● **Dataset extract**
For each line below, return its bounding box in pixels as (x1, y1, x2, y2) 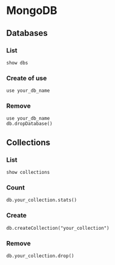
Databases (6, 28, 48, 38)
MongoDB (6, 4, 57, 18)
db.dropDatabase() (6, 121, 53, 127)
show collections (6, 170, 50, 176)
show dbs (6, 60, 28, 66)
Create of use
---
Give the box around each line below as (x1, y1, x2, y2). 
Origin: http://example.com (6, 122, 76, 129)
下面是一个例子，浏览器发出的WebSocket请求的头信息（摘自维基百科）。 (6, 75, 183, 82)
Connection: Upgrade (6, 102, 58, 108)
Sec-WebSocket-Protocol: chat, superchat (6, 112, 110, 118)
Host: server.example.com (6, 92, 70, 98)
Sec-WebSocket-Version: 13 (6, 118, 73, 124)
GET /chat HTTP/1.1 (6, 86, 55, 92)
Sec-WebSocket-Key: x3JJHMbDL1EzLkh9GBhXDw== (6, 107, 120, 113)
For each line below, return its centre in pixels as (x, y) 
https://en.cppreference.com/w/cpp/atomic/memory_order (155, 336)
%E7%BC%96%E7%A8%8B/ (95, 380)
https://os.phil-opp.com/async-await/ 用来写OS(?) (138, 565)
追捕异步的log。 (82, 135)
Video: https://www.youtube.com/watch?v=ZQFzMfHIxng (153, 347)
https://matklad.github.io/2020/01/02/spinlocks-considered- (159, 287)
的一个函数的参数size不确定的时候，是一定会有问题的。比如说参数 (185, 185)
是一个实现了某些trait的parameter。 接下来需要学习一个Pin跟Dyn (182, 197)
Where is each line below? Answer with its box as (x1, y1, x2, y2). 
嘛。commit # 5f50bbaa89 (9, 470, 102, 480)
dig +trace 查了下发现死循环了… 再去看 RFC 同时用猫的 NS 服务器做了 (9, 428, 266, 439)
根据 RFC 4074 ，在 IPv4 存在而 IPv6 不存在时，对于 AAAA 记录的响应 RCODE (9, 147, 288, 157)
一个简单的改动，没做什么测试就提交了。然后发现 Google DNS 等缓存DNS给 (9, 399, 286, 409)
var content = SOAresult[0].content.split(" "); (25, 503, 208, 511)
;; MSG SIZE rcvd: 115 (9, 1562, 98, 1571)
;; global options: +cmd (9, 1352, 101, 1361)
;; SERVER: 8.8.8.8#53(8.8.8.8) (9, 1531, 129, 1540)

● **Exercise brief**
From the listing above, restate verbatim the lines running from the one with "For each line below, return its bounding" through the one with "Create of use", inclusive, but not the pictures.

● **Result of this task**
For each line below, return its bounding box in pixels as (x1, y1, x2, y2) 
Databases (6, 28, 48, 38)
MongoDB (6, 4, 57, 18)
db.dropDatabase() (6, 121, 53, 127)
show collections (6, 170, 50, 176)
show dbs (6, 60, 28, 66)
Create of use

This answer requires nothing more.